Diario de Barcelona: libros y turistas
«Se venden más libros y se lee más», nos cuentan en el Planeta, que se falla este sábado. Los barceloneses vuelven a ver «el fantasma de Venecia». Me suena, les digo
Traigo una buena noticia y otra regular. La buena: el mundo del libro creció en España un 15% el año pasado; se lee cada ... vez más, se venden más ejemplares, se abren librerías. La letra impresa vive un auge inesperado. La mala: Barcelona vuelve a estar tomada por el turismo como el parque temático que era antes de la pandemia.
¿Qué tienen en común los libros y los turistas? Hola, escribo desde Barcelona en la ceremonia anual del Premio Planeta. Esta noche se sabrá quién es el autor (o más probablemente autora) que se lleva el millón de euros del premio. Pero el Planeta es más que un galardón literario: cada año reúne a escritores y periodistas, entre la literatura y el glamour, en un rito que es una mezcla de marketing, del espíritu de los Reyes Magos (se sabe desde ya que 'el ganador son los padres', pero el jurado seguirá votando esta noche durante la cena mientras la noticia del vencedor ya está en las rotativas) y del oropel. Pero qué bien que la excusa de la reunión sean los libros. Y que además los jefes de Planeta den la noticia de que sigue creciendo la venta de libros, sobre todo entre papel y también entre los jóvenes.
Esta semana, antes de viajar a Barcelona, me lo decían mis amigos libreros guipuzcoanos: se vende bien y además se espera que el otoño sea fértil, con títulos como lo nuevo de Dolores Redondo, que sale a la venta en noviembre.
Pero hablemos de la capital catalana, esa Barcelona en la que he consumido tantos buenos momentos a lo largo de los años. La otra noche, mientras me tomaba un Dry Martini en el Dry Martini (valga la redundancia, como dicen los periodistas deportivos) el camarero me explicaba que acaban de cambiar el interior de la barra del local, para modernizarla, pero manteniendo exactamente igual el aspecto. «Cambiar esta barra sería como quitar piedras de la fachada de la Sagrada Familia», bromeaba. Si se acierta con las horas y los días hay muchas barcelonas que siguen siendo las de siempre, pero si uno da un paseo desde el Paseo de Gracia hasta la Barceloneta pasando por la Catedral debe pelear con los turistas de los cruceros, los jóvenes de la mochila, los del lujo que guardan cola ante las grandes tiendas y los mediopensionistas. Pasada la pandemia la furia ha vuelto, ajena a las crisis de gobierno de la Generalitat, a las crisis del Barça o a las crisis de la inflación.

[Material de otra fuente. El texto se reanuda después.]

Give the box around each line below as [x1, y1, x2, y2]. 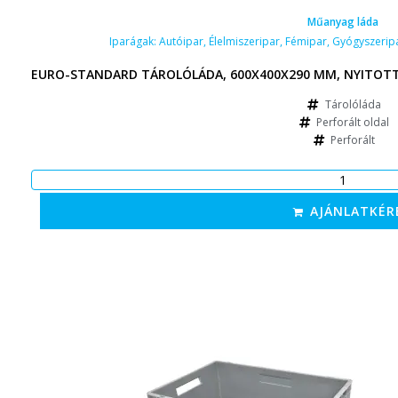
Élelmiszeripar [208, 33, 280, 49]
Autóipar [158, 33, 203, 49]
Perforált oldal [316, 114, 390, 130]
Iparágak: [108, 33, 159, 49]
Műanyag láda [307, 13, 378, 29]
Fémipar [284, 33, 327, 49]
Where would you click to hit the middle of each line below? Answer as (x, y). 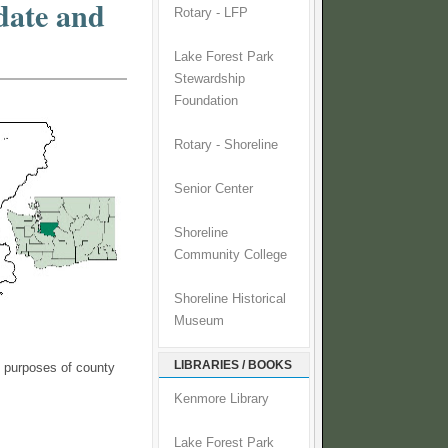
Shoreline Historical (230, 299)
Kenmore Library (221, 399)
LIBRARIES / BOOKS (233, 365)
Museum (199, 321)
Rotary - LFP (211, 13)
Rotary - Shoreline (226, 145)
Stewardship (209, 79)
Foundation (206, 101)
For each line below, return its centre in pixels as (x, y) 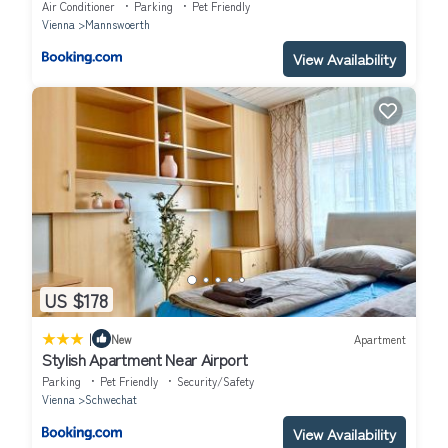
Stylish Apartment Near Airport (145, 359)
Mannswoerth (117, 23)
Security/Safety (215, 381)
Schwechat (111, 399)
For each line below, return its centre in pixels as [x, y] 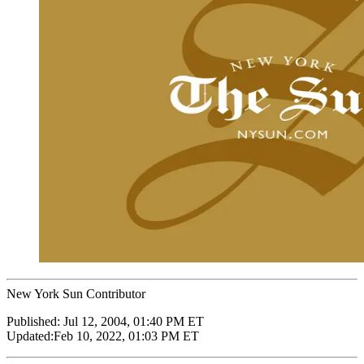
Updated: [30, 336]
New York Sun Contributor [76, 293]
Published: [35, 321]
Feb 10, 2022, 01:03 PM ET [126, 336]
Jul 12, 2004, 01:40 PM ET [134, 321]
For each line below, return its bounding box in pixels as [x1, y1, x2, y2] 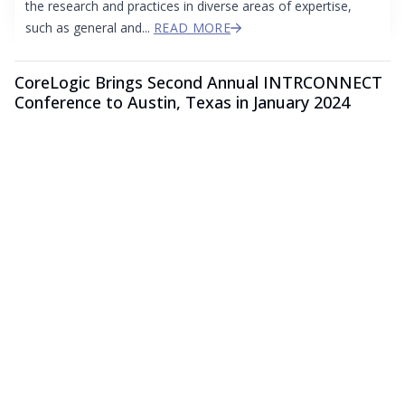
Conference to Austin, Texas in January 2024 [14, 91, 350, 114]
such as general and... [25, 19, 154, 37]
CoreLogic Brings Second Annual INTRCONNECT [14, 71, 382, 94]
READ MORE [154, 19, 231, 37]
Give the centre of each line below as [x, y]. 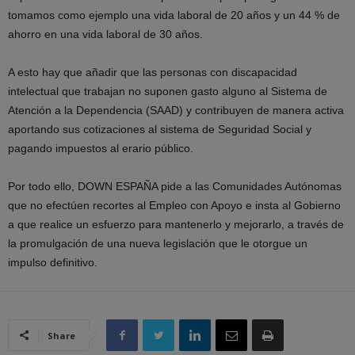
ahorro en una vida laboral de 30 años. [107, 34]
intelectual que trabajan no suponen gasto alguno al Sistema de [168, 91]
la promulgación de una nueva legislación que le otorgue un [158, 243]
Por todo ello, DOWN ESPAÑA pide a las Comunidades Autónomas [175, 186]
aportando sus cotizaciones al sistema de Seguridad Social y [160, 129]
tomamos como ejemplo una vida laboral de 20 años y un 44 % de [174, 15]
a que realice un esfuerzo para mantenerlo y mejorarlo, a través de [176, 224]
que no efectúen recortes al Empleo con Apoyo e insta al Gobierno [174, 205]
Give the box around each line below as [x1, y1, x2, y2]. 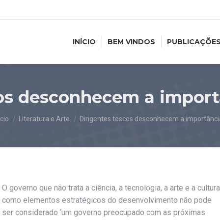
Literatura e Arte [18, 115, 70, 123]
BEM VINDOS [108, 37, 155, 46]
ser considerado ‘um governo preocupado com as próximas [2, 208, 205, 217]
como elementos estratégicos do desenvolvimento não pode [2, 195, 212, 205]
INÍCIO [73, 37, 96, 46]
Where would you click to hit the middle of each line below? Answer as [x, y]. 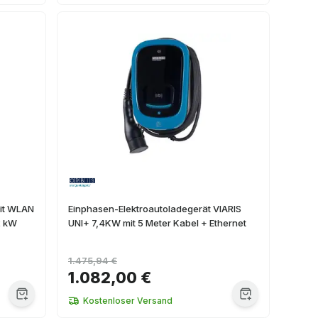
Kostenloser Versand [128, 301]
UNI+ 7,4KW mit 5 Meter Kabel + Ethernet [157, 223]
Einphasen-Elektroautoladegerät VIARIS [155, 209]
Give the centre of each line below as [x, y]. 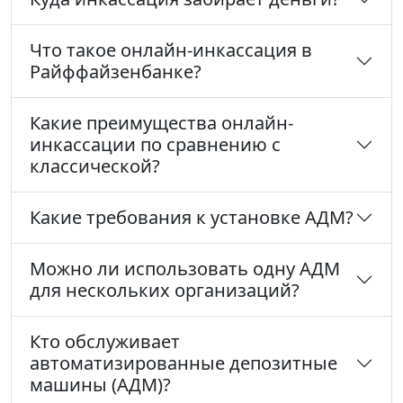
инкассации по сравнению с [155, 145]
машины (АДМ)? [100, 385]
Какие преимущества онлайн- [161, 123]
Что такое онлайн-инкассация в [171, 50]
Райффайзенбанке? [116, 72]
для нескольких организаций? [165, 291]
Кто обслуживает [105, 342]
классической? [95, 166]
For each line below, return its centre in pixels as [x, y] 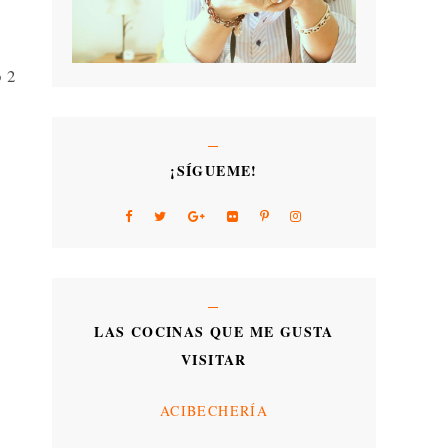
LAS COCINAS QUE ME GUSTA [214, 332]
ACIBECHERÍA [214, 410]
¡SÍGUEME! [214, 171]
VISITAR [214, 360]
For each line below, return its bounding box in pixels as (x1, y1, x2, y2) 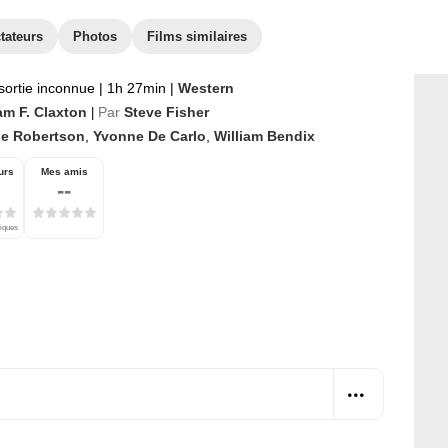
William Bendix (214, 128, 315, 144)
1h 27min (103, 80, 170, 96)
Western (178, 80, 234, 96)
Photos (73, 29, 117, 44)
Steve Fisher (124, 104, 209, 120)
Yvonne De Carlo (93, 128, 206, 144)
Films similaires (147, 29, 247, 44)
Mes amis (40, 166, 88, 177)
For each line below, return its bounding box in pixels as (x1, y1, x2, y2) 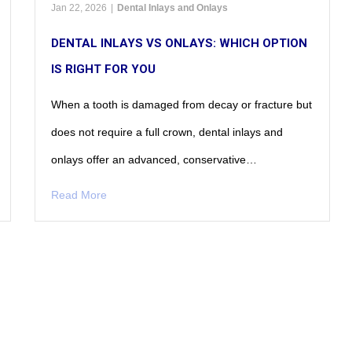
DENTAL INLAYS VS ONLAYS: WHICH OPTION (51, 35, 308, 50)
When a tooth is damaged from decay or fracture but (51, 97, 313, 111)
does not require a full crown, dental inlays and (51, 125, 284, 138)
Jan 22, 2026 (51, 2, 108, 13)
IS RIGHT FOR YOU (51, 61, 156, 76)
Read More (51, 188, 108, 201)
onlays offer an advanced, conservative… (51, 152, 258, 166)
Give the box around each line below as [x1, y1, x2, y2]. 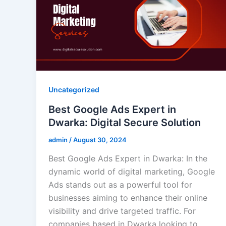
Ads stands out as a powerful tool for [48, 180, 192, 190]
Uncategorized [48, 85, 99, 94]
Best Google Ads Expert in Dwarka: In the [48, 153, 207, 164]
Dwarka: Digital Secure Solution [48, 116, 201, 129]
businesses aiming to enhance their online [48, 193, 207, 203]
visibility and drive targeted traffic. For [48, 206, 196, 216]
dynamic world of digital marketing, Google [48, 166, 215, 177]
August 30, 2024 [73, 135, 127, 144]
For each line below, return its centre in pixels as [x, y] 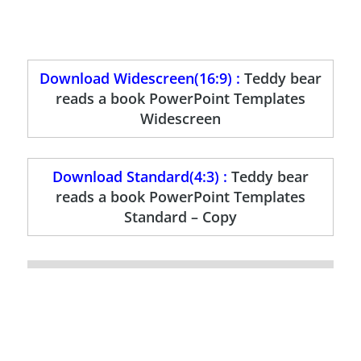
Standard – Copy [180, 217]
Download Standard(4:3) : [141, 177]
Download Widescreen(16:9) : [141, 79]
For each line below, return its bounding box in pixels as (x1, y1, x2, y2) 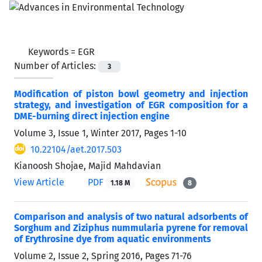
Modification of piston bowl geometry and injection (14, 88, 248, 99)
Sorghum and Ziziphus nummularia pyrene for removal (14, 222, 248, 233)
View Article (14, 176, 64, 188)
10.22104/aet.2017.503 (30, 143, 122, 155)
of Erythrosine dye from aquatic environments (14, 233, 211, 244)
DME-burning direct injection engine (14, 110, 170, 122)
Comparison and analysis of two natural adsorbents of (14, 211, 248, 222)
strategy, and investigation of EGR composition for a (14, 99, 248, 111)
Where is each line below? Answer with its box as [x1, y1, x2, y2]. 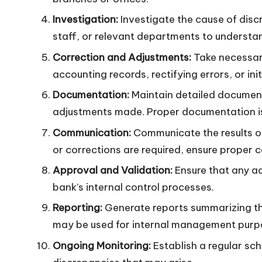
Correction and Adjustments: [53, 50, 191, 64]
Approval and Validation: [53, 163, 173, 177]
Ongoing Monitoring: [53, 239, 151, 252]
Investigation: [53, 13, 118, 26]
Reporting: [53, 201, 102, 215]
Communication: [53, 126, 131, 139]
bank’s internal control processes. [53, 180, 214, 194]

Todos somos turistas pero no nos gusta reconocernos como tales. «Volvemos a sentirnos venecianos en Venecia», me dice un colega de un diario barcelonés. Me cuenta que en verano estuvo en Donostia y vio que el fantasma del desembarco masivo de turistas que desnaturaliza ciudades acecha también en San Sebastián. «Los propios donostiarras lo sabemos mejor que nadie, y en eso estamos», le digo, quizás demasiado optimista.
Nos gusta hacer turismo pero no nos gustan los turistas, ni en los destinos a los que vamos ni en casa. A ver quién cuadra ese círculo. Al menos se venden más libros...
EN VOZ BAJA
El Kursaal, el aeropuerto y eso de «lo txikitoes hermoso»
Vivo en Donostia, un lugar pequeño con alma de grande, una ciudad donde pasan muchas más cosas de las que correspondería a un municipio de menos de 200.000 habitantes. Por la mañana puedes bañarte en la playa y por la tarde, a diez minutos de paseo, aplaudir en el Kursaal a una Patti Smith que solo hace un par de paradas más en su gira europea. Sacar partido a lo txikito es una buena forma de ser grande. Lo pienso mientras vuelo de Hondarribia a Barcelona: algunos cráneos privilegiados habían condenado a nuestro aeropuerto a desaparecer «por pequeño, no competitivo, sin capacidad de atraer viajeros». Y poco a poco, añadiendo vuelos, operando con aviones mayores gracias a las mejoras tecnológicas, bajando precios en consecuencia, no solo suma vida, sino que entra en esa tendencia europea que apuesta por aeropuertos «humanos» frente a los gigantes.
Pero yo quería hablar del Kursaal. El sábado pasado, al salir feliz del concierto de Serrat, pensaba en las emociones vividas ahí en apenas tres meses, del electroshock de Iggy Pop en el Jazzaldia a las lágrimas de Juliette Binoche en el Zinemaldia, del histórico bis de Xabier Anduaga en la Quincena a las ponencias de Gastronomika. El Kursaal es grande, pero lo hemos hecho felizmente txikito. O sea, nuestro.